Stored dataset items
=== Begin Enclosure ===

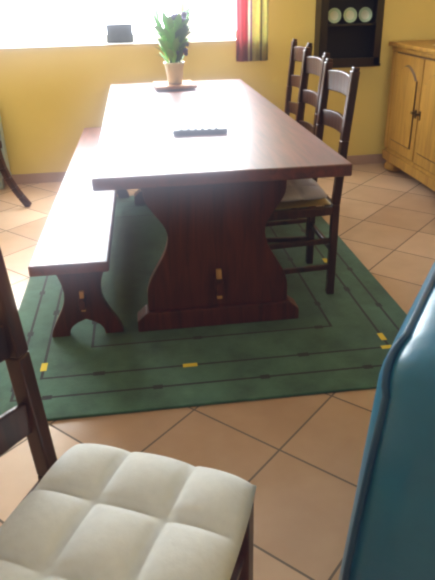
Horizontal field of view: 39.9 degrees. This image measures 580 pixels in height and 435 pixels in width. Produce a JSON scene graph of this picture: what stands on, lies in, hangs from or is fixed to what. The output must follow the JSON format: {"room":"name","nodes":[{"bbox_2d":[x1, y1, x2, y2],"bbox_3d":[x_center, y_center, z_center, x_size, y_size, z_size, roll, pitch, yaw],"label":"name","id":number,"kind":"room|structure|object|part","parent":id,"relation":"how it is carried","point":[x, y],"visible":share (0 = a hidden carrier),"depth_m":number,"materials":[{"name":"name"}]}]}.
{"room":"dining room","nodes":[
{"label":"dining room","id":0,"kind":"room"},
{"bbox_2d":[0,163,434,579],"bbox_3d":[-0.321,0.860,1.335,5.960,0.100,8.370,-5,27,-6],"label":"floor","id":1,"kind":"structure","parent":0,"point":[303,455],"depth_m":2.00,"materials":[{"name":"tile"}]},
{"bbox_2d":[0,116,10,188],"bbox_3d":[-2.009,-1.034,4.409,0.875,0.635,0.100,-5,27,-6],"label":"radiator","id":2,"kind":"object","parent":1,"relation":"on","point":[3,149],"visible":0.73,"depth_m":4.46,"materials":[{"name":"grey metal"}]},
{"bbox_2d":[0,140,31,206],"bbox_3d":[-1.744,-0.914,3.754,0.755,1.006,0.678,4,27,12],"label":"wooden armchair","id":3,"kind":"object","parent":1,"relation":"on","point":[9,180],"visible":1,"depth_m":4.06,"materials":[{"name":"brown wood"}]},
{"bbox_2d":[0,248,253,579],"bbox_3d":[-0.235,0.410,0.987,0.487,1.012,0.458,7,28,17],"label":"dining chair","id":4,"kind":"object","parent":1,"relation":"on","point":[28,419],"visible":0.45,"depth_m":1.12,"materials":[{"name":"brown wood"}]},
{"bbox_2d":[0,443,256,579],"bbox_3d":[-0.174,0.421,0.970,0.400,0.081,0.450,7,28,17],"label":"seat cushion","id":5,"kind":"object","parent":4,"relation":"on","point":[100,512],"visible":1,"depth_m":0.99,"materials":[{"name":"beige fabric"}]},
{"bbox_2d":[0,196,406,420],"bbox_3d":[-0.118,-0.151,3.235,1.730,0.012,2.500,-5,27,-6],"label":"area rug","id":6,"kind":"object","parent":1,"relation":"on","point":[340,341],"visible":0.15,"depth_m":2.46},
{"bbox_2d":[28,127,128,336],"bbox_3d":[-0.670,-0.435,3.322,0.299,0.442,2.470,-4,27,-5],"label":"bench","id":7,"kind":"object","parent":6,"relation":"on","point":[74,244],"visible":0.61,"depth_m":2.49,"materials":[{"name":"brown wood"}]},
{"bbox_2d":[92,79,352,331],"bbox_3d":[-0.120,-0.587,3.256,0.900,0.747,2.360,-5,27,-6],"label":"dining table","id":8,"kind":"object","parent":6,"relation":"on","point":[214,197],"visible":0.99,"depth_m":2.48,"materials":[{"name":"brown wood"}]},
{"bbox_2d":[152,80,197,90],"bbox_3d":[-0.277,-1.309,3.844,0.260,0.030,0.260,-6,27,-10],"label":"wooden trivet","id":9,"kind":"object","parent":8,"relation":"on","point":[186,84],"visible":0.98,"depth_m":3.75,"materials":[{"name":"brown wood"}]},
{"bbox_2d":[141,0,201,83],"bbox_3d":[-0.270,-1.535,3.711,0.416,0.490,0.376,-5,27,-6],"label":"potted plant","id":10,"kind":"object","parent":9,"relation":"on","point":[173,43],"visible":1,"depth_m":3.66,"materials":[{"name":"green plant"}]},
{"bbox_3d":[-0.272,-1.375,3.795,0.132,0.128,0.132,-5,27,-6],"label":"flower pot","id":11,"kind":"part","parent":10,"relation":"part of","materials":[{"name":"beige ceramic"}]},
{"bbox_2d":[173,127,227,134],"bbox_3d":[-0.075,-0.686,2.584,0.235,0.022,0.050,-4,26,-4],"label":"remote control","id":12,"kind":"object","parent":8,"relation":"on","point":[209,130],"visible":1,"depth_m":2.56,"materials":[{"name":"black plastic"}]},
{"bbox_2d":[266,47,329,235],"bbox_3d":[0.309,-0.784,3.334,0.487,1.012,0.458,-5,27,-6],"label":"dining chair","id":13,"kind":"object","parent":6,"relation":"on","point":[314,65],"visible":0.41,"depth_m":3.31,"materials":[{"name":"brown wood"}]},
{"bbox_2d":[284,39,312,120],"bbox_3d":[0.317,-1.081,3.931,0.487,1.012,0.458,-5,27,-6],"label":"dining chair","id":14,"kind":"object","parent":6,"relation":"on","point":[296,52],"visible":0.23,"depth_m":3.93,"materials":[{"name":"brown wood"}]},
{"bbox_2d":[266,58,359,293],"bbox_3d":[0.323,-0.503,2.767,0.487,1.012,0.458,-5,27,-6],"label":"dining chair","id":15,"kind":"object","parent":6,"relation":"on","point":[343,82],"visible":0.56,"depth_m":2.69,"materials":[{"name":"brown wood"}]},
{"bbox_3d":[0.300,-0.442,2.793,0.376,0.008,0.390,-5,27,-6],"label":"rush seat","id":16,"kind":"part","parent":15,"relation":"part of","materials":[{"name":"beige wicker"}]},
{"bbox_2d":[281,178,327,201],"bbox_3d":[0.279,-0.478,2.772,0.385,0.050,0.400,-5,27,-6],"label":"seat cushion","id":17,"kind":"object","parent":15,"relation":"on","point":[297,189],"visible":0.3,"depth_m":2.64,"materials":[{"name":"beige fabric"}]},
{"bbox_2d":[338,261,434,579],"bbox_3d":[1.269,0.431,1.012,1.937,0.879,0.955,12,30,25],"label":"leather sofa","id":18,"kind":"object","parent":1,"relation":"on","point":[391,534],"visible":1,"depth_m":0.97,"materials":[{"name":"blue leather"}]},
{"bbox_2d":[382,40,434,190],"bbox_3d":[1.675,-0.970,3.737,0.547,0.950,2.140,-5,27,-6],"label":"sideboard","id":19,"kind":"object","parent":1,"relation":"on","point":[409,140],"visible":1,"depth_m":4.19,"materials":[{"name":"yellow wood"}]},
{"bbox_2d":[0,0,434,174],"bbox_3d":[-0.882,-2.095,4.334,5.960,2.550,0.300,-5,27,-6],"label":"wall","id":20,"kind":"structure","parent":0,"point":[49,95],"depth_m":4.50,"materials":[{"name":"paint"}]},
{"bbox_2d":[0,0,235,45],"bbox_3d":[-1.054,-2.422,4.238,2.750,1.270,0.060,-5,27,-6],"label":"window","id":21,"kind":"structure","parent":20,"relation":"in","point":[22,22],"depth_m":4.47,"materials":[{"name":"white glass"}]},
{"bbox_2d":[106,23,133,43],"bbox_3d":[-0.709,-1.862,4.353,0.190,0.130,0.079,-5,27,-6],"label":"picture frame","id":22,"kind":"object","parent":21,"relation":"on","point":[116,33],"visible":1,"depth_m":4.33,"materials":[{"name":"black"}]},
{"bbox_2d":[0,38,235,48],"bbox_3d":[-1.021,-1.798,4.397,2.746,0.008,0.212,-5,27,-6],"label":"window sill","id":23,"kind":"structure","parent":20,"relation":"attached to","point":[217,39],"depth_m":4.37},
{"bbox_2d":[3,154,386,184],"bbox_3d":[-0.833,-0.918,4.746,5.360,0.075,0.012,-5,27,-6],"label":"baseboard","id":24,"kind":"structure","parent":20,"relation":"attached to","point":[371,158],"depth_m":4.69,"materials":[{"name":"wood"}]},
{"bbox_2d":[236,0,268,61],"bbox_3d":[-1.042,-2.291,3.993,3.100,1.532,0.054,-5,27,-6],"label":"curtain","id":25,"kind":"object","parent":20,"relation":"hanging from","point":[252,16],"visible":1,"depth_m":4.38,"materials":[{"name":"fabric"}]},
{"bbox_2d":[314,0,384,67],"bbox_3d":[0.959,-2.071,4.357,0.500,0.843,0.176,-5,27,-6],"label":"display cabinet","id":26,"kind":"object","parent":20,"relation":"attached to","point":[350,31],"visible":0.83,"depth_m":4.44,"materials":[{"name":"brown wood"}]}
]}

=== End Enclosure ===

Work task:
If a line of the data contains "wooden", copy it out.

Your solution:
{"bbox_2d":[0,140,31,206],"bbox_3d":[-1.744,-0.914,3.754,0.755,1.006,0.678,4,27,12],"label":"wooden armchair","id":3,"kind":"object","parent":1,"relation":"on","point":[9,180],"visible":1,"depth_m":4.06,"materials":[{"name":"brown wood"}]},
{"bbox_2d":[152,80,197,90],"bbox_3d":[-0.277,-1.309,3.844,0.260,0.030,0.260,-6,27,-10],"label":"wooden trivet","id":9,"kind":"object","parent":8,"relation":"on","point":[186,84],"visible":0.98,"depth_m":3.75,"materials":[{"name":"brown wood"}]},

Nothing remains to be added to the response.